Just Play and the Lessons Learned

Over the past eight years, I’ve been involved coaching and taking my son to minor sports, mainly soccer.  I’ve watched him play for club teams and various school teams over the years.  I’ve written about some of my thoughts on what I’ve seen in minor sports in this blog and in other newsletters at KCS over the years:  treatment of referees by spectators as well as the behaviour of some coaches are topics that I’ve observed and commented on. Upon reflection, I realized that I’ve never written about the players.  And this brings me to a story of watching my son play basketball with five guys he never knew before he stepped on the floor with them on Easter weekend.

My thirteen year old son, Brandon, and I went to work out at the fitness facility our family joined.  We started off together doing various exercises and then he went off to shoot baskets in the gym.  Earlier this year he decided that he was going to play on the school basketball team for the first time.  The playoffs were starting the next week so he wanted to go and practice dribbling and shooting for a while.  After an hour or so I finished what I was doing, and with the help of an oxygen tank, made my way up to the gym.  When I arrived, I noticed Brandon was involved in a 3-on-3 game with some other boys, who ranged in age from 12-15.  I sat and watched for twenty minutes.

To me, this was sports at its essence:  a group of children getting together to play a game.  It reminded me of my childhood when a bunch of us would congregate after school or on the weekend to play road hockey, soccer, football or baseball.  We’d set a time to meet and then we “figured it out” from there.  So many times, other kids we didn’t know would wander by and get invited to play in whatever game we were playing.  Brandon and these five other boys ended up together on the court not knowing each other when they arrived.  They picked teams, changed them when necessary, and called their own fouls.  They congratulated each other on great plays and shots; they competed, disagreed, laughed and poked fun at each other for over an hour.  Amazingly this was all done without listening to the input of others on the sidelines.  They just played.

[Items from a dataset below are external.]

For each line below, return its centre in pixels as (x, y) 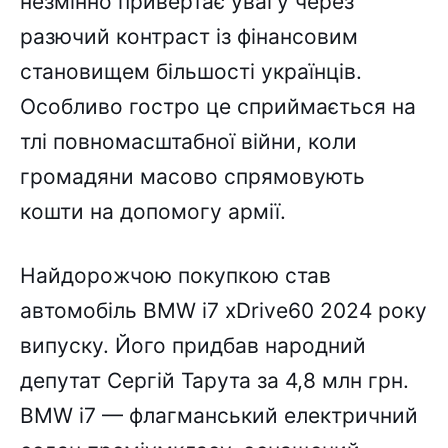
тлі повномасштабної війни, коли (188, 142)
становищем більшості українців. (191, 72)
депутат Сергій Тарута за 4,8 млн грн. (214, 380)
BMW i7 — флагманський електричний (219, 415)
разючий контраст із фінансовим (189, 37)
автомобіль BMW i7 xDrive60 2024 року (223, 310)
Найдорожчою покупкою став (175, 275)
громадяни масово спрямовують (192, 177)
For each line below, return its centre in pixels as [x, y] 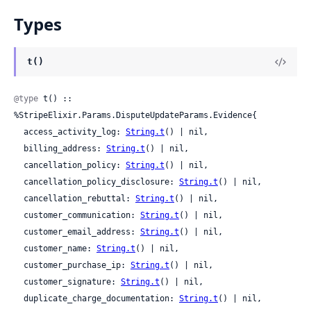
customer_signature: [72, 281]
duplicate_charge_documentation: [101, 298]
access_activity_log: [75, 132]
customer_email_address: [82, 232]
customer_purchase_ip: [77, 265]
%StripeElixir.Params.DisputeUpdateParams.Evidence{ [135, 115]
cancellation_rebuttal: [79, 198]
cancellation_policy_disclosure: [101, 182]
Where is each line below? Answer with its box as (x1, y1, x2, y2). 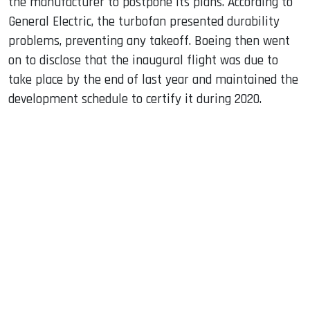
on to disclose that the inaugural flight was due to (8, 51, 278, 69)
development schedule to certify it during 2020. (8, 90, 262, 108)
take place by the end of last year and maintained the (8, 71, 298, 89)
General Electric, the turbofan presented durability (8, 12, 280, 30)
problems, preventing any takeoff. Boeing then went (8, 32, 290, 50)
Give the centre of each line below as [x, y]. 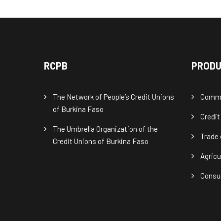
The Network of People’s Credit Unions [114, 97]
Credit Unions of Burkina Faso [101, 141]
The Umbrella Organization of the [106, 129]
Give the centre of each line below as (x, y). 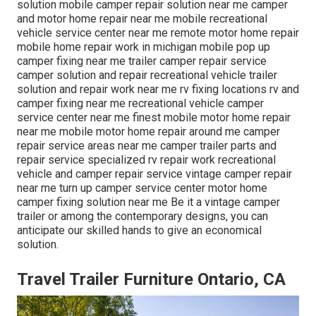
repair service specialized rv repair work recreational (146, 160)
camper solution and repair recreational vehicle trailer (147, 75)
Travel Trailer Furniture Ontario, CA (151, 280)
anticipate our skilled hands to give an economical (139, 231)
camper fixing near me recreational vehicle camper (140, 104)
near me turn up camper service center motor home (142, 188)
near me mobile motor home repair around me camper (148, 132)
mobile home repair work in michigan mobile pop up (144, 47)
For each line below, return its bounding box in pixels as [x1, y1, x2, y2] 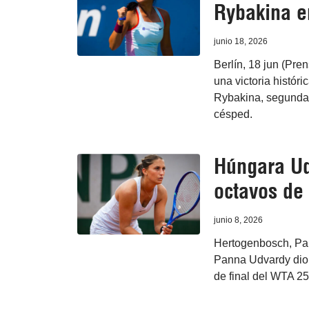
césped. [213, 108, 252, 121]
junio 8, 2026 [213, 215, 263, 226]
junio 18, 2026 [213, 37, 268, 47]
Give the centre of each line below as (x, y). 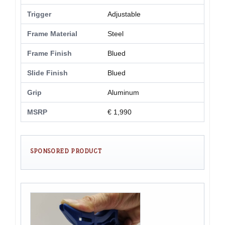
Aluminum (123, 93)
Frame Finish (49, 53)
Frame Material (52, 34)
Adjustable (124, 14)
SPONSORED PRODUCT (66, 151)
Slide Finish (47, 73)
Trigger (39, 14)

I think for my son, he likely took away other memories than I did from that Saturday; as a thirteen year old, he’s likely forgotten about the game in the same way he forgets about the things I ask him to do around the house!  But for me that game allowed me to witness something about Brandon’s personality: it showed me that he has the willingness to get together with others he doesn’t know for a brief moment in time, and because they shared a common interest, have a good time.  It also  reminded me what my role is as a parent of an athlete: to get Brandon to his games and training on time, let his coach do the coaching, and let Brandon tell me about the training or the game afterwards.  The rest is really up to him.

Derek Logan
Head of School

7/8 Boys Floor Hockey Team Triggers Memories

Last Wednesday, I went to our boys floor hockey tournament in Oakville with Mr. Marshall.  As I expected, the boys were competitive, terrific sportsmen, and represented KCS in the way I’ve come to expect over the past thirteen years.

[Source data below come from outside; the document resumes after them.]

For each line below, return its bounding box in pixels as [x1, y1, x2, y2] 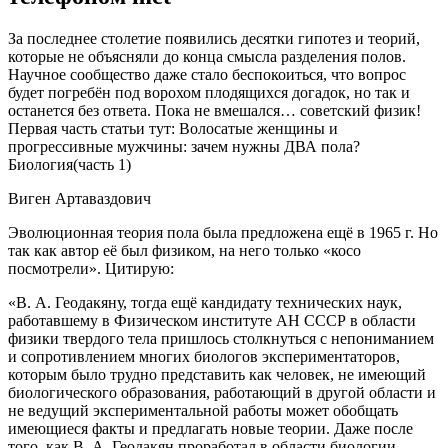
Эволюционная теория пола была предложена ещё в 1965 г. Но [8, 224, 438, 242]
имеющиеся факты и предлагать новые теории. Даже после [8, 420, 413, 438]
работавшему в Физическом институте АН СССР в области [8, 312, 416, 330]
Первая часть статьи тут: [8, 120, 179, 138]
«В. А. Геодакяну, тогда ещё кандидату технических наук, [8, 294, 402, 312]
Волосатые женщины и [179, 120, 338, 138]
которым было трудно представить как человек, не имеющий [8, 366, 426, 384]
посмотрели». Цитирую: [8, 260, 174, 278]
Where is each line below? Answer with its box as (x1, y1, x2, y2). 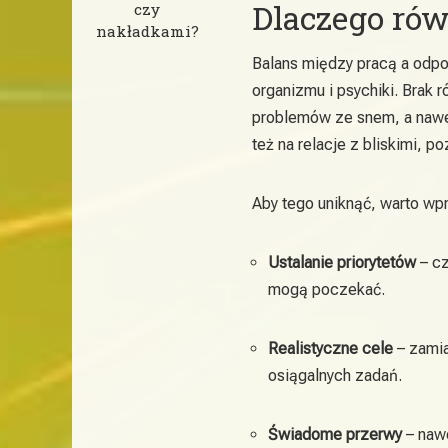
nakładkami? (95, 20, 199, 41)
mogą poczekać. (268, 279, 385, 299)
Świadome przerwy (268, 424, 402, 444)
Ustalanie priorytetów (268, 252, 416, 272)
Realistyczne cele (268, 338, 393, 358)
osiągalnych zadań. (268, 365, 402, 385)
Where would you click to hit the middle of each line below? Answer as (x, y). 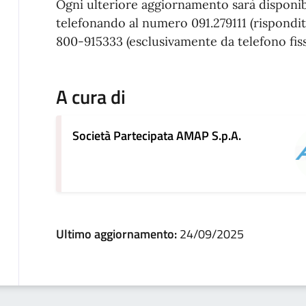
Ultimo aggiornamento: (117, 234)
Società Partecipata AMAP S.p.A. (156, 135)
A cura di (91, 96)
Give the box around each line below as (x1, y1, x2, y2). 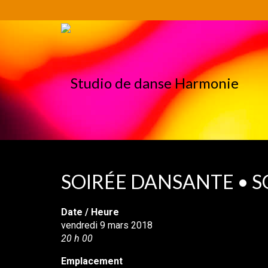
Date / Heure (61, 206, 119, 218)
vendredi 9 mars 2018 (61, 220, 153, 231)
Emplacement (61, 255, 123, 267)
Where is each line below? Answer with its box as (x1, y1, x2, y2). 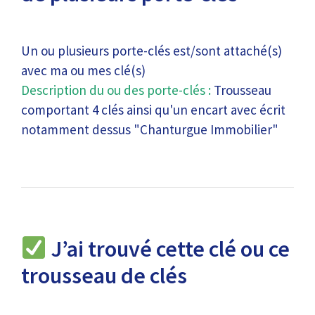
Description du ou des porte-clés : (21, 82, 211, 98)
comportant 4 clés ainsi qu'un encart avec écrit (21, 101, 285, 118)
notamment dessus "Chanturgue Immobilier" (21, 121, 278, 138)
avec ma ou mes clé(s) (21, 62, 146, 79)
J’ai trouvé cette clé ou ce (46, 235, 290, 263)
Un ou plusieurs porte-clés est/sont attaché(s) (21, 42, 282, 59)
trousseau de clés (21, 262, 187, 290)
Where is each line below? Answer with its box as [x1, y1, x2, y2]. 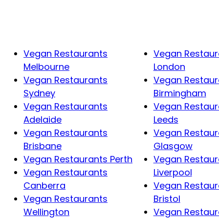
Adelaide [23, 113, 62, 126]
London [153, 61, 185, 73]
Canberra [23, 179, 66, 192]
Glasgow [153, 140, 193, 153]
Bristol [153, 193, 180, 205]
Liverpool [153, 166, 192, 179]
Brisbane [23, 140, 62, 153]
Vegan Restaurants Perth [23, 153, 132, 166]
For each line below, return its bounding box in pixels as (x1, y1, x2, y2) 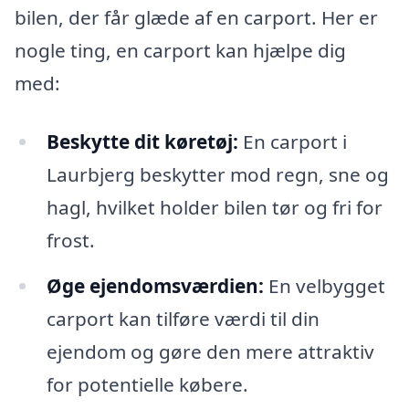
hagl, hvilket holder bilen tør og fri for (46, 194, 383, 220)
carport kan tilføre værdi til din (46, 305, 320, 331)
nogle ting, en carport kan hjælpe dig (15, 37, 346, 64)
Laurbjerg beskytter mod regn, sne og (46, 161, 389, 187)
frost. (46, 226, 95, 253)
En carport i (237, 128, 347, 154)
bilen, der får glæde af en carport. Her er (15, 5, 378, 31)
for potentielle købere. (46, 371, 248, 397)

The boys were playing our arch rival, Mentor College, in the semi-finals.  Mentor had squeaked out a 5-4 victory in the round robin portion of the tournament against us, and following the game I heard a number of their players say in front of our boys that they were expecting to play Fern Hill in the finals.  Our boys had other plans for the first 21 minutes of the game.  We were up 6-2 with six minutes remaining…but we lost 7-6.  I was disappointed for the boys, but fifteen minutes later, they had “recovered” from the defeat and they were back to being their usual selves on the bus ride back to KCS.

As we were driving home, and I was thinking that this is what Ron Wilson and Randy Carlyle must have felt like this year, I remembered a particularly memorable defeat that my Dad reminded me of just a couple of years ago when he said to my son, Brandon, “You should ask your Dad about the time his team lost to Ottawa in hockey.”  I remember him saying this and thinking to myself, I’ve forgotten about this loss for the past 30 or so years, and yet you’ve kept this in your memory bank for that long.  One of the messages of this exchange is that the things we do as kids can often stay with our parents longer than it might stay with the child who actually does them.  Anyways, when I was either 14 or 15 we were playing ice hockey against Ottawa.  We were winning 4-0 with two minutes to go in the game.  When ended up losing 5-4 in the first minute of overtime.  My Dad had remembered this event and triggered my memory about it two years ago when he was speaking with my son.  The KCS boys on Thursday brought it back.  I have a message for the boys:  You’ll forget about this in time.  Your parents might not.